In a paper called “ATM: A distributed, collaborative, scalable system for automated machine learning,” which was presented last week at the IEEE International Conference on Big Data, researchers from MIT and Michigan State University present a new system that automates the model selection step, even improving on human performance. The system, called Auto-Tuned Models (ATM), takes advantage of cloud-based computing to perform a high-throughput search over modeling options, and find the best possible modeling technique for a particular problem. It also tunes the model’s hyperparameters — a way of optimizing the algorithm — which can have a substantial effect on performance. ATM is now available for enterprise as an open-source platform.
To compare ATM with human performers, the researchers tested the system against users of a collaborative crowdsourcing platform, openml.org. On this platform, data scientists work together to solve problems, finding the best solution by building on each other’s work. ATM analyzed 47 datasets from the platform and was able to deliver a solution better than the one humans had come up with 30 percent of the time. When it couldn’t outperform humans, it came very close, and crucially, it worked much more quickly than humans could. While open-ml users take an average of 100 days to deliver a near-optimal solution, ATM can arrive at an answer in less than a day.
Empowering data scientists
This level of speed and accuracy offers much-needed peace of mind for data scientists, who are often plagued by “what-ifs.” “There are so many options,” says Arun Ross, professor in the computer science and engineering department at Michigan State University and a senior author on the paper. “If a data scientist chose support vector machines as a modeling technique, the question of whether a neural network or a different model would have resulted in better accuracy always lingers in her mind.”
Over the past few years, the problem of model selection/tuning has become the focus of a whole new subfield of machine learning, known as Auto-ML. Auto-ML solutions aim to provide data scientists with the best possible model for a given machine-learning task. There’s just one problem: Competing Auto-ML approaches yield different results, and their methods are often opaque. In other words, while seeking to solve one selection problem, the community created another that is even more complex. “The ‘what-if’ question still remains,” says Kalyan Veeramachaneni, a principal research scientist at MIT’s Laboratory for Information and Decision Systems (LIDS) and a senior author on the paper. “It simply shifts to, ‘what if we used a different Auto-ML approach?’”
The ATM system works differently, using on-demand cloud computing to generate and compare hundreds (or even thousands) of models overnight. To search through techniques, researchers use an intelligent selection mechanism. The system tests thousands of models in parallel, evaluates each, and allocates more computational resources to those techniques that show promise. Poor solutions fall by the wayside, while the best options rise to the top.
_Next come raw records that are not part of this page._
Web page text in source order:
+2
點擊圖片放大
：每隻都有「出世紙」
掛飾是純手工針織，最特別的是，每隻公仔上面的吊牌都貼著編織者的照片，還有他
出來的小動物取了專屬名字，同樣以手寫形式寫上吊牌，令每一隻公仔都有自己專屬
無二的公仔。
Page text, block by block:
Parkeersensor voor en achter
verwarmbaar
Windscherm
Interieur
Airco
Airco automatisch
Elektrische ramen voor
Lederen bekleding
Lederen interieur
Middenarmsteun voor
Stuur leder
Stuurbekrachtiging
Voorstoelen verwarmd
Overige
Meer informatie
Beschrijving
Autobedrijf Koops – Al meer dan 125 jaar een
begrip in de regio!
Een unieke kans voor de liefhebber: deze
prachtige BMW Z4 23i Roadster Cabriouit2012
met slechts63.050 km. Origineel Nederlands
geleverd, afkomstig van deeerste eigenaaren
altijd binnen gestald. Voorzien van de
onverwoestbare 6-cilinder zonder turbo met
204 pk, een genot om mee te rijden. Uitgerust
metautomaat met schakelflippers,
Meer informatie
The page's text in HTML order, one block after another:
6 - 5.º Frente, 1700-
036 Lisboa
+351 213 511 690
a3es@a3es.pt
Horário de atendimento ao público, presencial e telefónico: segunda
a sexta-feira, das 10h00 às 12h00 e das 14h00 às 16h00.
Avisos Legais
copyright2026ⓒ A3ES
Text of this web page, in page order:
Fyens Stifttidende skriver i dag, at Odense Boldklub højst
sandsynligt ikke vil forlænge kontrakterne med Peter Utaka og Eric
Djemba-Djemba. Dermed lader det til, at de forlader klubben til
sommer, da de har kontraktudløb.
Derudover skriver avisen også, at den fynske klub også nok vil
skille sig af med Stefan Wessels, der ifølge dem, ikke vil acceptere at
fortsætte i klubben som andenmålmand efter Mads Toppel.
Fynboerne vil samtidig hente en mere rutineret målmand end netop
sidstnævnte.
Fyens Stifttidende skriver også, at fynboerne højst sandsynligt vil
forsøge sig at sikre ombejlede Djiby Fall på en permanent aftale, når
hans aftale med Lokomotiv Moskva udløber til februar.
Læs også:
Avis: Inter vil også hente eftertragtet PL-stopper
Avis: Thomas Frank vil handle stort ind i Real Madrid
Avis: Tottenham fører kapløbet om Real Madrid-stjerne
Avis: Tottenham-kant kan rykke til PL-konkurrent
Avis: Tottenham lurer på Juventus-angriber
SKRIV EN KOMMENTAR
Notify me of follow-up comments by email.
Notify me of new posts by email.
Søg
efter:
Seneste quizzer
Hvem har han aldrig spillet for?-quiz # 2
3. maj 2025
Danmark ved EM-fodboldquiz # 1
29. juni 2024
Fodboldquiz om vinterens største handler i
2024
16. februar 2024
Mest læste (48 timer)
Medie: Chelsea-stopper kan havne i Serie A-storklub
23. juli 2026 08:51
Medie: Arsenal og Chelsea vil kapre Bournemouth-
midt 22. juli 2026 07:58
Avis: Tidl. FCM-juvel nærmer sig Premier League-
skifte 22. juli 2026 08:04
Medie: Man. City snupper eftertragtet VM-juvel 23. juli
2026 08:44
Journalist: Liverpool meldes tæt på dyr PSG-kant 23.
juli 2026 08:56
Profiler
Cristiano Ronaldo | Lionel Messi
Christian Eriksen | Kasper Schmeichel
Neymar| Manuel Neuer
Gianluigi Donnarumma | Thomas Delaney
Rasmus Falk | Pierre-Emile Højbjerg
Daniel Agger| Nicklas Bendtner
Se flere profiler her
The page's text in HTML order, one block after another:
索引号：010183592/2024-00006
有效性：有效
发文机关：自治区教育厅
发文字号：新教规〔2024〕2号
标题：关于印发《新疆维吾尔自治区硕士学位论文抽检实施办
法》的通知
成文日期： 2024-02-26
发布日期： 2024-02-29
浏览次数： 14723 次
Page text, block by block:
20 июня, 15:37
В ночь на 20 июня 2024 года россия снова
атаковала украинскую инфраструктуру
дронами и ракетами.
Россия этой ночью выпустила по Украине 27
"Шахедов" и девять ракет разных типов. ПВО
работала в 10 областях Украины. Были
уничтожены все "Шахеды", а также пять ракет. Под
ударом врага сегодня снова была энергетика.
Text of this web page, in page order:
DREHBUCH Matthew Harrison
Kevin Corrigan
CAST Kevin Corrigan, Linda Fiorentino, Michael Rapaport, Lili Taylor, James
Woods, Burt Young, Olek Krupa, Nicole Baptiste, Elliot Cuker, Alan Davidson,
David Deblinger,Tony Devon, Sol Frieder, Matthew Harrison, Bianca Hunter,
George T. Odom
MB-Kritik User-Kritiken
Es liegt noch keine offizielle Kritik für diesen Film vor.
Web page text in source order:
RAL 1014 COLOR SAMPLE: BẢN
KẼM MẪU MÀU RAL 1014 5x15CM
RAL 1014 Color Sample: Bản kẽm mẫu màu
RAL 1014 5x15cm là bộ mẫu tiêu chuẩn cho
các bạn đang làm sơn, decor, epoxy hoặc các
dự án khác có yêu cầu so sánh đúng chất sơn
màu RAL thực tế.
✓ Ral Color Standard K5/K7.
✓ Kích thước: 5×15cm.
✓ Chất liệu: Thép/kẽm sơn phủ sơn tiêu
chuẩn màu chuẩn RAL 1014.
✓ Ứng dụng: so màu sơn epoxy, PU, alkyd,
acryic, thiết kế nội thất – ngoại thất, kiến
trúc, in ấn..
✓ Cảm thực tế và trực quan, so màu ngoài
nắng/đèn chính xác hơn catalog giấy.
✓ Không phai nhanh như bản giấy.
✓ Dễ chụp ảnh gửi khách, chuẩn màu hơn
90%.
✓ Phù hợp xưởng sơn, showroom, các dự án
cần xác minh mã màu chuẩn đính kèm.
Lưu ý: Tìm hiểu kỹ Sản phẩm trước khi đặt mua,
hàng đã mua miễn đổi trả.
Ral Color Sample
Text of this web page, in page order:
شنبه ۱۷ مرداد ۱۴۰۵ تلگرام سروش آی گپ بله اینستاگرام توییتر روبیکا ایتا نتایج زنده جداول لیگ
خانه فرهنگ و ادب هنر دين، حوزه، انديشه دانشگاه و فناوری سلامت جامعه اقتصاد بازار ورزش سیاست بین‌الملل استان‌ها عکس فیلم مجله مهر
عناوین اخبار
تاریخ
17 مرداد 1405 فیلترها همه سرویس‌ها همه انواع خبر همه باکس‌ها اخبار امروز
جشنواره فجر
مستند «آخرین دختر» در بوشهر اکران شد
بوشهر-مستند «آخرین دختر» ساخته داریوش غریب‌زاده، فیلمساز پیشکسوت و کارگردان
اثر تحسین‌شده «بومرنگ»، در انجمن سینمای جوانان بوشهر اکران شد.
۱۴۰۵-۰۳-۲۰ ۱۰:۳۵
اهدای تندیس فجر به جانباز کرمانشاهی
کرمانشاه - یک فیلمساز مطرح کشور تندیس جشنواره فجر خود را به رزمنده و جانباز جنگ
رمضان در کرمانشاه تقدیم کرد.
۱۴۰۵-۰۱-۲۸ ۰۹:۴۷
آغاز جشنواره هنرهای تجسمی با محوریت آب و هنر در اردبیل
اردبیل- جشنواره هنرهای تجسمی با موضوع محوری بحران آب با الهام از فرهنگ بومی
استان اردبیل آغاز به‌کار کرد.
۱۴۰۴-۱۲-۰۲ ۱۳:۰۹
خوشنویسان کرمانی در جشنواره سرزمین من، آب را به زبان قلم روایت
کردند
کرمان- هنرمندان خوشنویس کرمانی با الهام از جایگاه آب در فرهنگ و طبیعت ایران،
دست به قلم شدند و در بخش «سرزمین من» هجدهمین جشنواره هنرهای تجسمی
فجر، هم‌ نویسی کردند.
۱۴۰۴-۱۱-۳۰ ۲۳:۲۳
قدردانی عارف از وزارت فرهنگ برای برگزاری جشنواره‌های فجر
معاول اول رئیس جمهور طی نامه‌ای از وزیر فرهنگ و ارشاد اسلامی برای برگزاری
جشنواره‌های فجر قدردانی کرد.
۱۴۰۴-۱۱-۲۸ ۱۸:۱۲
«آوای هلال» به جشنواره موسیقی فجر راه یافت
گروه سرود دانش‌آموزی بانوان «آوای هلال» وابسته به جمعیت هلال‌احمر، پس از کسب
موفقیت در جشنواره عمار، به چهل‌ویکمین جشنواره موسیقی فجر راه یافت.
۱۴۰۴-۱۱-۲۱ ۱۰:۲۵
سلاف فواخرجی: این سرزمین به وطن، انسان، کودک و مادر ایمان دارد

Rather than blindly choosing the “best” one and providing it to the user, ATM displays results as a distribution, allowing for comparison of different methods side-by-side. In this way, Ross says, ATM speeds up the process of testing and comparing different modeling approaches without automating out human intuition, which remains a vital part of the data science process.
Open-source, community-driven approach
By streamlining the process of model choice, Veeramachaneni and his team aim to allow data scientists to work on more impactful parts of the pipeline. “We hope that our system will free up experts to spend more time on understanding the data, problem formulation, and feature engineering,” Veeramachaneni says.
To that end, the researchers are open-sourcing ATM, making it available to enterprises who might want to use it. They have also included provisions that allow researchers to integrate new model selection techniques and thus continually improve on the platform. ATM can run on a single machine, local computing clusters, or on-demand clusters in the cloud, and can work with multiple data sets and multiple users simultaneously.
“A small- to medium-sized data science team can set up and start producing models with just a few steps,” Veeramachaneni says. And none of those are followed by a “what-if.”